What is needed
How many lines below include the word "difference"? State that number and nothing else.

***** Information supplied *****

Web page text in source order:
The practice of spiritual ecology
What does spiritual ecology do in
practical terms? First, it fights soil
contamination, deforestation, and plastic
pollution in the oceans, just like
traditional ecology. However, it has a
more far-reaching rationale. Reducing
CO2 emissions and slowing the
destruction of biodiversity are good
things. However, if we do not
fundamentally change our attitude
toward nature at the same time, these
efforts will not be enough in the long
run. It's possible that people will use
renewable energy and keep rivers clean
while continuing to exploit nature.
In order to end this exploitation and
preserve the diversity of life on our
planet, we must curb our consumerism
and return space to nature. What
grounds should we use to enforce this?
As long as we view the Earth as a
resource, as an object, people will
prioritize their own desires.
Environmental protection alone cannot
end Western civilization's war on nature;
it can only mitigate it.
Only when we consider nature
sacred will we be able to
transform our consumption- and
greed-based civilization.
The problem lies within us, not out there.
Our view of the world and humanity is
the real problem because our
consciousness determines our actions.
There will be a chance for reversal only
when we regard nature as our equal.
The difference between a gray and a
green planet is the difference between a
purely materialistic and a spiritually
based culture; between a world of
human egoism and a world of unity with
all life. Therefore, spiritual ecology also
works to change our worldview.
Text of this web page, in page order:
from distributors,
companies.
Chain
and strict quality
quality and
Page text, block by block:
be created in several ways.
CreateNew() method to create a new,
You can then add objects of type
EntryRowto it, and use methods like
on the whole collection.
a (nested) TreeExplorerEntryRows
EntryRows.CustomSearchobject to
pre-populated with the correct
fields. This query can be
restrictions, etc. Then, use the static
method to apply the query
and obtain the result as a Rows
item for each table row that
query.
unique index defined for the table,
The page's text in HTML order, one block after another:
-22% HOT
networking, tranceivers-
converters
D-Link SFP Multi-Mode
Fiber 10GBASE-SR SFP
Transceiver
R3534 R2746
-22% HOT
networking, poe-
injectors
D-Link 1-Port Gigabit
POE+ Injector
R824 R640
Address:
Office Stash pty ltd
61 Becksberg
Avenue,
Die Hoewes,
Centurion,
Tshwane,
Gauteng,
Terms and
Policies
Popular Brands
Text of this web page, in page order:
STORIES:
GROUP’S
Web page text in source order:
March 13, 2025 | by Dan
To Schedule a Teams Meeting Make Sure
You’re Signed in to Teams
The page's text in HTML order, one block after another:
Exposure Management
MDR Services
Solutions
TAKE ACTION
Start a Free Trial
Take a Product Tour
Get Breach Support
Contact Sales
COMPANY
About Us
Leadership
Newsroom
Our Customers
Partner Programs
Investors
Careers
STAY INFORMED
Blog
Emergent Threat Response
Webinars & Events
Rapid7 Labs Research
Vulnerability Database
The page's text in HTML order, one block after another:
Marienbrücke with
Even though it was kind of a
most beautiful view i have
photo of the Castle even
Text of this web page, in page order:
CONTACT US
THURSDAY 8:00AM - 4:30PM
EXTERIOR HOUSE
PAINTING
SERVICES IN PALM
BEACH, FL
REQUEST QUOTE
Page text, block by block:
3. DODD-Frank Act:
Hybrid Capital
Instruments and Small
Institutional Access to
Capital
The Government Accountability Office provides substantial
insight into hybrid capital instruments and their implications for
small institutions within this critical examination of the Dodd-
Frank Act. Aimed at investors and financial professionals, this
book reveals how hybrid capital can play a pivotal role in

*****

Result
2